De-duplication Reports: Two types are available - Summary (summary report
of items not processed due to de-duplication settings) and Detailed (list of
errors and status messages encountered during discovery).
De-duplication: A process of identifying and separating identical electronic
documents. In Ipro eCapture, the MD5 hash value of each document is
generated during the discovery phase. When de-duplication is performed, a
look-up for the same MD5 hash is performed across the specified de-
duplication scope (Current Job, Custodian, Project and Client) for all
previously-processed data. If a match is found, the item is marked a duplicate;
if not, it is marked an original. Additional scope options within Ipro eCapture
allow families of documents to be maintained through de-duplication such that
if the top-level parent document is marked a duplicate, the entire family is
marked as duplicates. Alternatively, items within a family can be de-duplicated
individually. Only items selected for processing can be eligible for de-
duplication, and only non-filtered (i.e. processed) items are marked as an
original. If two items have matching MD5 hashes, the SHA-1 hash value is
checked as well. If those values still match and the documents are parents, a
family hash is generated by hashing the concatenated MD5 hash values of the
entire family. This allows for a through hash comparison for the entire family in
the event of differences between child documents. Bit-by-bit comparisons
between files can also be performed during de-duplication, and matching file
names can also be made a requirement for de-duplication.
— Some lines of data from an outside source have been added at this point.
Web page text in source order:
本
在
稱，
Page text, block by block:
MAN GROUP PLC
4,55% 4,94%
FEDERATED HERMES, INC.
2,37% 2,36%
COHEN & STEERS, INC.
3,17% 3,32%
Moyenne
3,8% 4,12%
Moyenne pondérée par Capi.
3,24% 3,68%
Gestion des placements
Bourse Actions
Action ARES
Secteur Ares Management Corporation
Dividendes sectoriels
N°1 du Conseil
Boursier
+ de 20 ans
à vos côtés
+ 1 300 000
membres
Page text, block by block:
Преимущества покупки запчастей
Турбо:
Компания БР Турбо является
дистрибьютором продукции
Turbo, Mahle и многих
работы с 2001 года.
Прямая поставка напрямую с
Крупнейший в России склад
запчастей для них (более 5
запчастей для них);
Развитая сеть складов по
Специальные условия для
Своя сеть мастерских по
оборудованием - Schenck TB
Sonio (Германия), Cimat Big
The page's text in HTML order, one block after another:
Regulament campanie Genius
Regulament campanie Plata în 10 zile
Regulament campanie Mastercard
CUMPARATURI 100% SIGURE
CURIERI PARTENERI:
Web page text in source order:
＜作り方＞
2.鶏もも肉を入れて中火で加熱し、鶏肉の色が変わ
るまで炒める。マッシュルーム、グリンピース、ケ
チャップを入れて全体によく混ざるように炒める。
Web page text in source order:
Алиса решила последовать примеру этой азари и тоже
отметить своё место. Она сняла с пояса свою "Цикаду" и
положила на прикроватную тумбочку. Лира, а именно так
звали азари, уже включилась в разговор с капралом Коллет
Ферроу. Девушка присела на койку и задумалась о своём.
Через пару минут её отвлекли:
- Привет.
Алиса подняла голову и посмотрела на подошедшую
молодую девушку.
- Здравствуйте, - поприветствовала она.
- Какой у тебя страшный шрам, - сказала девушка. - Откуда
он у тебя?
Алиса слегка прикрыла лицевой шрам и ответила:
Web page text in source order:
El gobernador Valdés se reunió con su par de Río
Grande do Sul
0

DeletionHistory.LOG file: Located in the path of ...eCapture\Controller, this file
records all activities conducted by the Deletion Agent.
Discovery Job: In Ipro eCapture, a single directory is chosen to run the
discovery job from in order to determine file types. During the discovery
process, the MD5 hash for files (sans container files) are calculated and
indexing occurs.
Discovery Reports: Two types are available - Summary (summary of items
discovered by item type and category) and Detailed (list of all items
discovered).